◆ **AIM OF THE TASK**: Search the records for the string "milieu" and return each line that has it.
==== DATASET ====
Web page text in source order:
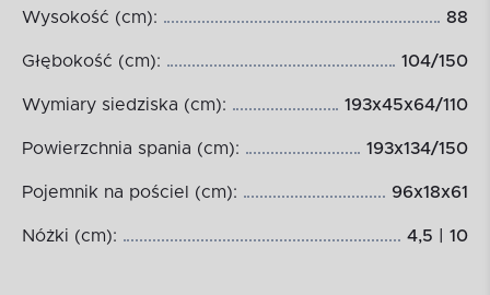
Wysokość (cm): 88
Głębokość (cm): 104/150
Wymiary siedziska (cm): 193x45x64/110
Powierzchnia spania (cm): 193x134/150
Pojemnik na pościel (cm): 96x18x61
Nóżki (cm): 4,5 | 10
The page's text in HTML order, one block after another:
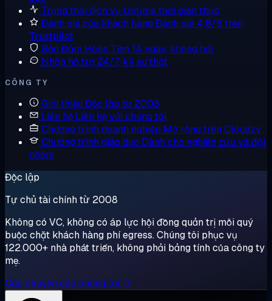
Trạng thái dịch vụ Uptime thời gian thực
Đánh giá của khách hàng Đánh giá 4,6/5 trên
Trustpilot
Bảo Đảm Hoàn Tiền 14 ngày, không hỏi
Nhận hỗ trợ 24/7, kỹ sư thật
CÔNG TY
Giới thiệu Độc lập từ 2008
Liên hệ Liên hệ với chúng tôi
Chương trình doanh nghiệp Mở rộng trên Cloudzy
Chương trình giáo dục Dành cho nghiên cứu và đội
nhóm
Độc lập
Tự chủ tài chính từ 2008
Không có VC, không có áp lực hội đồng quản trị mỗi quý
buộc chặt khách hàng phí egress. Chúng tôi phục vụ
122.000+ nhà phát triển, không phải bảng tính của công ty
mẹ.
Câu chuyện của chúng tôi →
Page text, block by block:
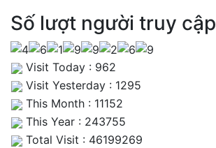
Số lượt người truy cập
Visit Today : 962
Visit Yesterday : 1295
This Month : 11152
This Year : 243755
Total Visit : 46199269
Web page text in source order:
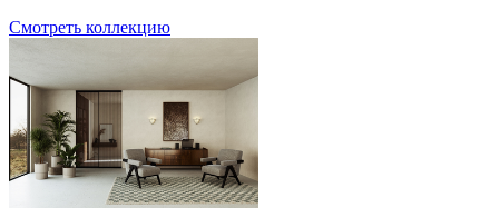
Смотреть коллекцию
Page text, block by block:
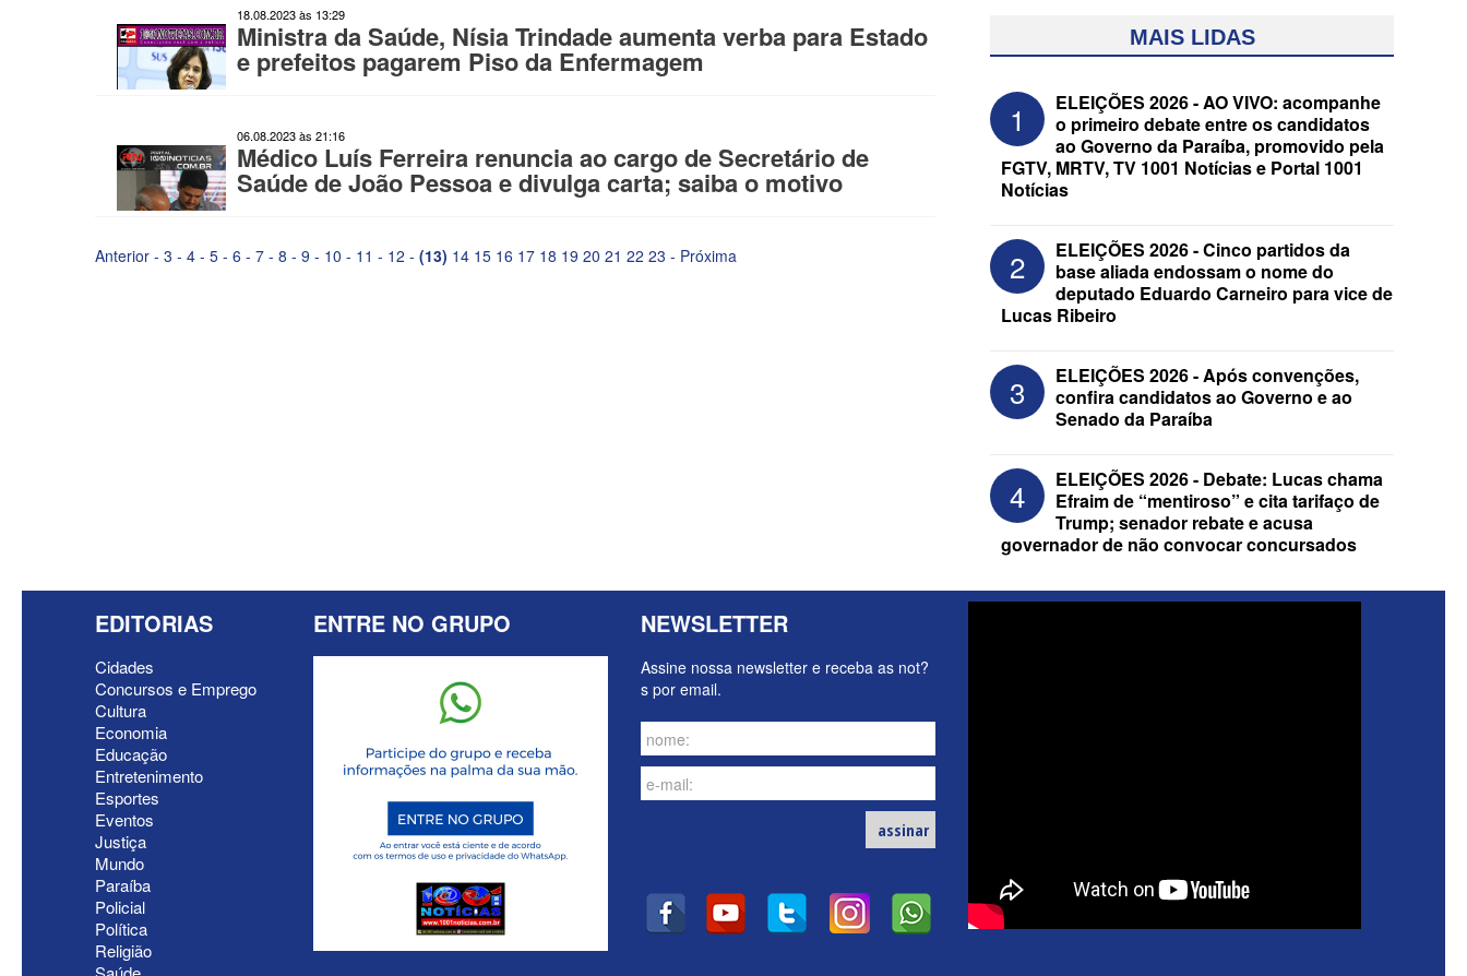
18.08.2023 às 13:29
Ministra da Saúde, Nísia Trindade aumenta verba para Estado
e prefeitos pagarem Piso da Enfermagem
06.08.2023 às 21:16
Médico Luís Ferreira renuncia ao cargo de Secretário de
Saúde de João Pessoa e divulga carta; saiba o motivo
Anterior - 3 - 4 - 5 - 6 - 7 - 8 - 9 - 10 - 11 - 12 - (13) 14 15 16 17 18 19 20 21 22 23 - Próxima
ELEIÇÕES 2026 - Candidato a
reeleição, Veneziano escolhe segundo
suplente para o Senado; saiba que é
MAIS LIDAS
1
ELEIÇÕES 2026 - AO VIVO: acompanhe
o primeiro debate entre os candidatos
ao Governo da Paraíba, promovido pela
FGTV, MRTV, TV 1001 Notícias e Portal 1001
Notícias
2
ELEIÇÕES 2026 - Cinco partidos da
base aliada endossam o nome do
deputado Eduardo Carneiro para vice de
Lucas Ribeiro
3
ELEIÇÕES 2026 - Após convenções,
confira candidatos ao Governo e ao
Senado da Paraíba
4
ELEIÇÕES 2026 - Debate: Lucas chama
Efraim de “mentiroso” e cita tarifaço de
Trump; senador rebate e acusa
governador de não convocar concursados
EDITORIAS
Cidades
Concursos e Emprego
Cultura
Economia
Educação
Entretenimento
Esportes
Eventos
Justiça
Mundo
Paraíba
Policial
Política
Religião
ENTRE NO GRUPO NEWSLETTER
Assine nossa newsletter e receba as not?
s por email.
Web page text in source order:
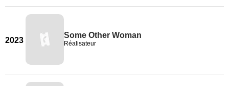
2023
Some Other Woman
Réalisateur
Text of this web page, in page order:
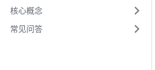
核心概念
常见问答
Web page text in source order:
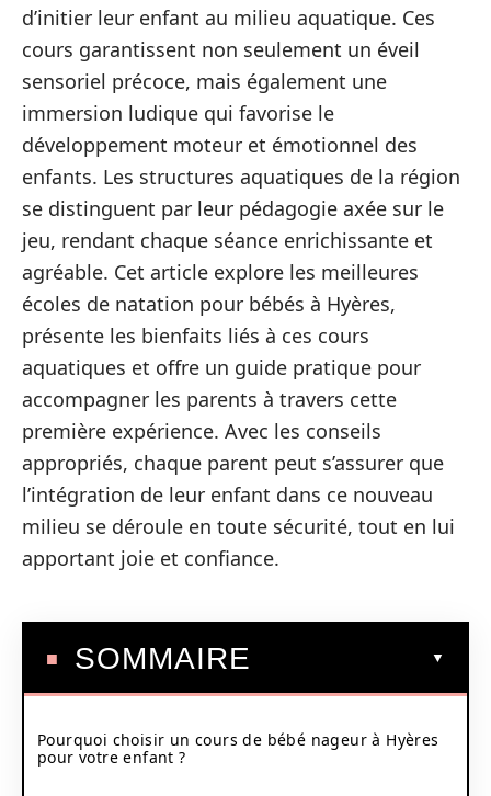
d’initier leur enfant au milieu aquatique. Ces
cours garantissent non seulement un éveil
sensoriel précoce, mais également une
immersion ludique qui favorise le
développement moteur et émotionnel des
enfants. Les structures aquatiques de la région
se distinguent par leur pédagogie axée sur le
jeu, rendant chaque séance enrichissante et
agréable. Cet article explore les meilleures
écoles de natation pour bébés à Hyères,
présente les bienfaits liés à ces cours
aquatiques et offre un guide pratique pour
accompagner les parents à travers cette
première expérience. Avec les conseils
appropriés, chaque parent peut s’assurer que
l’intégration de leur enfant dans ce nouveau
milieu se déroule en toute sécurité, tout en lui
apportant joie et confiance.
SOMMAIRE
Pourquoi choisir un cours de bébé nageur à Hyères
pour votre enfant ?
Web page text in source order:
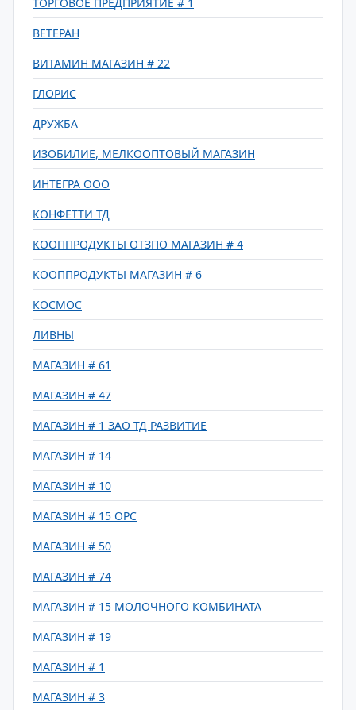
ВЕТЕРАН
ВИТАМИН МАГАЗИН # 22
ГЛОРИС
ДРУЖБА
ИЗОБИЛИЕ, МЕЛКООПТОВЫЙ МАГАЗИН
ИНТЕГРА ООО
КОНФЕТТИ ТД
КООППРОДУКТЫ ОТЗПО МАГАЗИН # 4
КООППРОДУКТЫ МАГАЗИН # 6
КОСМОС
ЛИВНЫ
МАГАЗИН # 61
МАГАЗИН # 47
МАГАЗИН # 1 ЗАО ТД РАЗВИТИЕ
МАГАЗИН # 14
МАГАЗИН # 10
МАГАЗИН # 15 ОРС
МАГАЗИН # 50
МАГАЗИН # 74
МАГАЗИН # 15 МОЛОЧНОГО КОМБИНАТА
МАГАЗИН # 19
МАГАЗИН # 1
МАГАЗИН # 3
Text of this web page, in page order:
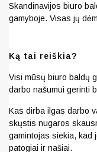
Skandinavijos biuro
gamyboje. Visas jų
Ką tai reiškia?
Visi mūsų biuro baldų
darbo našumui gerinti
Kas dirba ilgas darbo
skųstis nugaros
gamintojas siekia, kad
patogiai ir našiai.
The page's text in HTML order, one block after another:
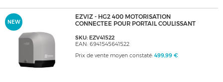
NEW
EZVIZ - HG2 400 MOTORISATION
CONNECTEE POUR PORTAIL COULISSANT
SKU: EZV41522
EAN: 6941545641522
Prix de vente moyen constaté: 499,99 €
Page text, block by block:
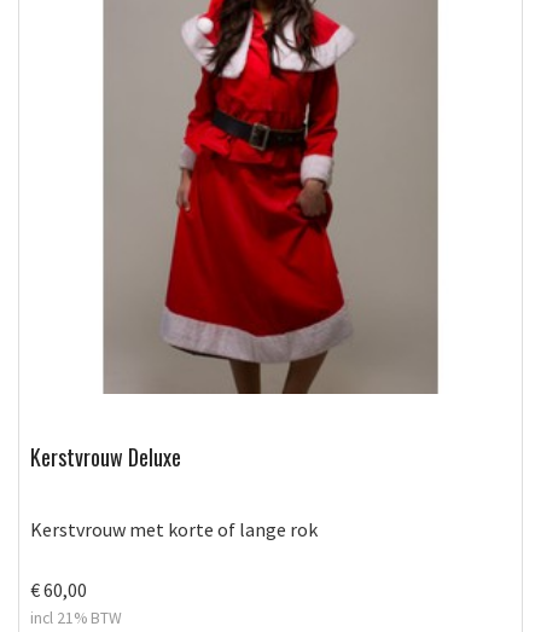
Kerstvrouw Deluxe
Kerstvrouw met korte of lange rok
€ 60,00
incl 21% BTW
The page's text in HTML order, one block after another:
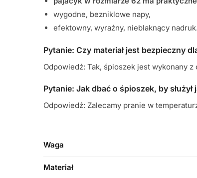
wygodne, bezniklowe napy,
efektowny, wyraźny, nieblaknący nadruk.
Pytanie: Czy materiał jest bezpieczny
Odpowiedź: Tak, śpioszek jest wykonany
Pytanie: Jak dbać o śpioszek, by służył
Odpowiedź: Zalecamy pranie w
Waga
Materiał
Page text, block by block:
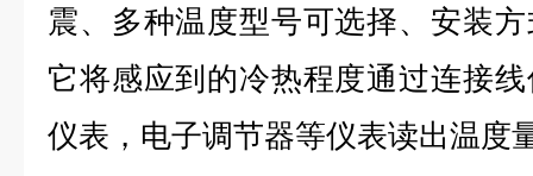
震、多种温度型号可选择、安装
它将感应到的冷热程度通过连接
仪表，电子调节器等仪表读出温度
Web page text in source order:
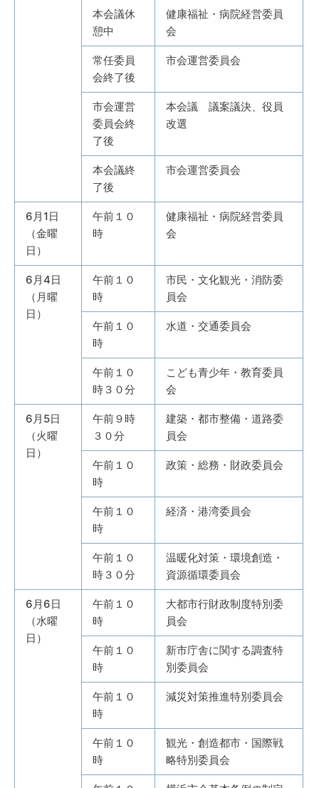
本会議休
憩中
健康福祉・病院経営委員
会
常任委員
会終了後
市会運営委員会
市会運営
委員会終
了後
本会議 議案議決、役員
改選
本会議終
了後
市会運営委員会
6月1日
（金曜
日）
午前１０
時
健康福祉・病院経営委員
会
6月4日
（月曜
日）
午前１０
時
市民・文化観光・消防委
員会
午前１０
時
水道・交通委員会
午前１０
時３０分
こども青少年・教育委員
会
6月5日
（火曜
日）
午前９時
３０分
建築・都市整備・道路委
員会
午前１０
時
政策・総務・財政委員会
午前１０
時
経済・港湾委員会
午前１０
時３０分
温暖化対策・環境創造・
資源循環委員会
6月6日
（水曜
日）
午前１０
時
大都市行財政制度特別委
員会
午前１０
時
新市庁舎に関する調査特
別委員会
午前１０
時
減災対策推進特別委員会
午前１０
時
観光・創造都市・国際戦
略特別委員会
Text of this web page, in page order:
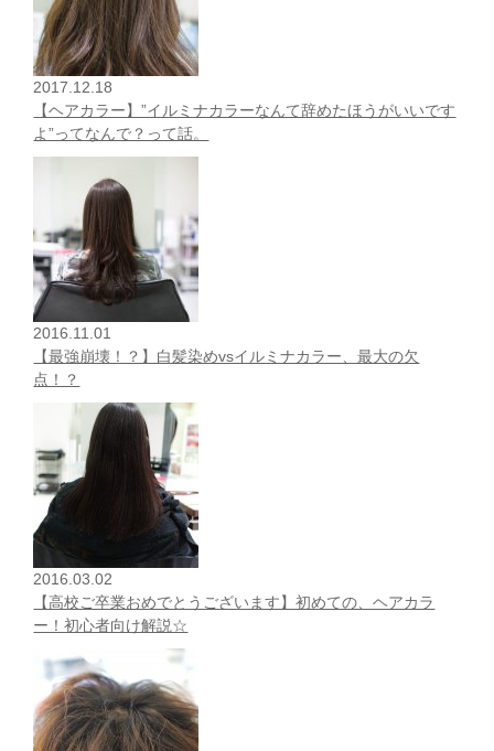
2017.12.18
【ヘアカラー】”イルミナカラーなんて辞めたほうがいいです
よ”ってなんで？って話。
2016.11.01
【最強崩壊！？】白髪染めvsイルミナカラー、最大の欠
点！？
2016.03.02
【高校ご卒業おめでとうございます】初めての、ヘアカラ
ー！初心者向け解説☆
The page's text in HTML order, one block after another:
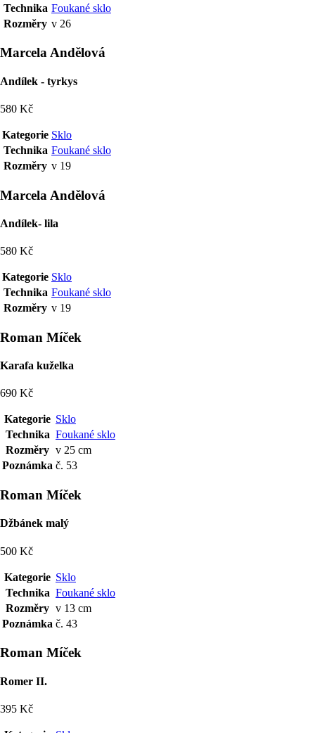
Technika Foukané sklo
Rozměry v 26
Marcela Andělová
Andílek - tyrkys
580 Kč
Kategorie Sklo
Technika Foukané sklo
Rozměry v 19
Marcela Andělová
Andílek- lila
580 Kč
Kategorie Sklo
Technika Foukané sklo
Rozměry v 19
Roman Míček
Karafa kuželka
690 Kč
Kategorie Sklo
Technika Foukané sklo
Rozměry v 25 cm
Poznámka č. 53
Roman Míček
Džbánek malý
500 Kč
Kategorie Sklo
Technika Foukané sklo
Rozměry v 13 cm
Poznámka č. 43
Roman Míček
Romer II.
395 Kč
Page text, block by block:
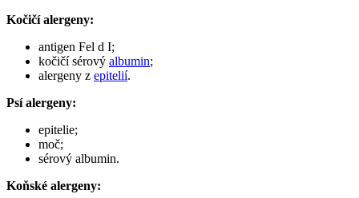
Kočičí alergeny:
antigen Fel d I;
kočičí sérový albumin;
alergeny z epitelií.
Psí alergeny:
epitelie;
moč;
sérový albumin.
Koňské alergeny:
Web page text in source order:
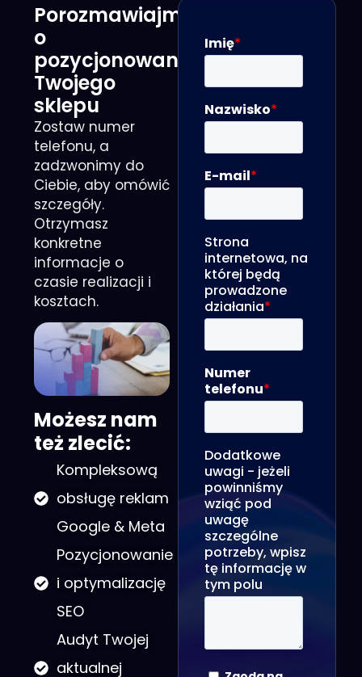
Porozmawiajmy
o
pozycjonowaniu
Twojego
sklepu
Zostaw numer
telefonu, a
zadzwonimy do
Ciebie, aby omówić
szczegóły.
Otrzymasz
konkretne
informacje o
czasie realizacji i
kosztach.
Możesz nam
też zlecić:
Kompleksową
obsługę reklam
Google & Meta
Pozycjonowanie
i optymalizację
SEO
Audyt Twojej
aktualnej
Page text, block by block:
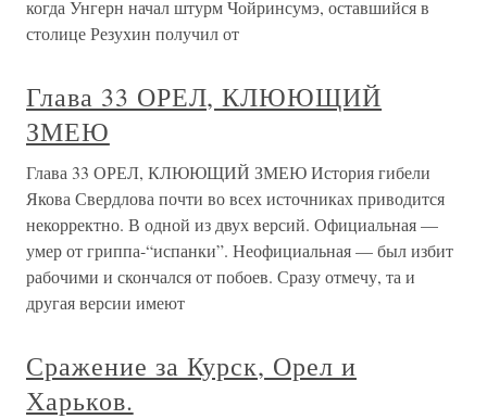
когда Унгерн начал штурм Чойринсумэ, оставшийся в
столице Резухин получил от
Глава 33 ОРЕЛ, КЛЮЮЩИЙ
ЗМЕЮ
Глава 33 ОРЕЛ, КЛЮЮЩИЙ ЗМЕЮ История гибели
Якова Свердлова почти во всех источниках приводится
некорректно. В одной из двух версий. Официальная —
умер от гриппа-“испанки”. Неофициальная — был избит
рабочими и скончался от побоев. Сразу отмечу, та и
другая версии имеют
Сражение за Курск, Орел и
Харьков.
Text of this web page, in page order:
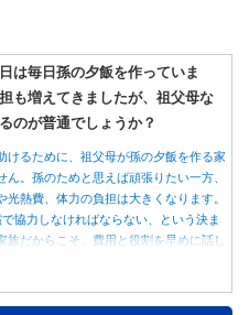
は毎日孫の夕飯を作っていま
も増えてきましたが、祖父母な
のが普通でしょうか？
けるために、祖父母が孫の夕飯を作る家
ん。孫のためと思えば頑張りたい一方、
光熱費、体力の負担は大きくなります。
協力しなければならない、という決ま
族だからこそ、費用と役割を早めに話し
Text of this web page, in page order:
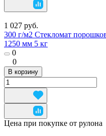
1 027 руб.
300 г/м2 Стекломат
1250 мм 5 кг
0
0
В корзину
Цена при покупке от рулона
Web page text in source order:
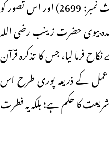
بخاری عن البراء بن عازب، حدیث نمبر: 2699) اور اس تصور کو
بیوی حضرت زینب رضی اللہ
فرما لیا، جس کا تذکرہ قرآن
عمل کے ذریعہ پوری طرح اس
کا حکم ہے؛ بلکہ یہ فطرت
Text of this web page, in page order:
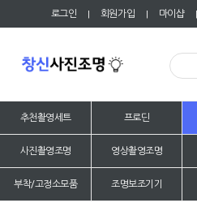
로그인 | 회원가입 | 마이샵 |
추천촬영세트 프로딘
사진촬영조명 영상촬영조명
부착/고정소모품 조명보조기기
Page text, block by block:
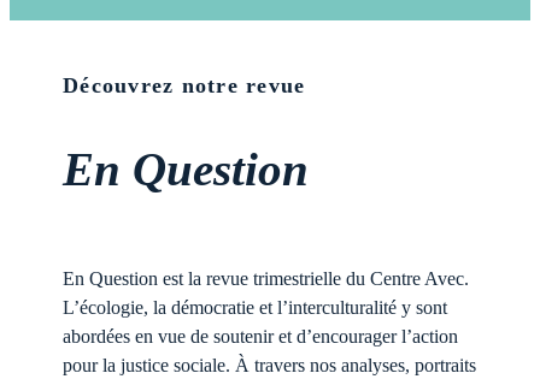
Découvrez notre revue
En Question
En Question est la revue trimestrielle du Centre Avec.
L’écologie, la démocratie et l’interculturalité y sont
abordées en vue de soutenir et d’encourager l’action
pour la justice sociale. À travers nos analyses, portraits
====
◆ **WRITTEN REPLY**:
d’initier leur enfant au milieu aquatique. Ces
milieu se déroule en toute sécurité, tout en lui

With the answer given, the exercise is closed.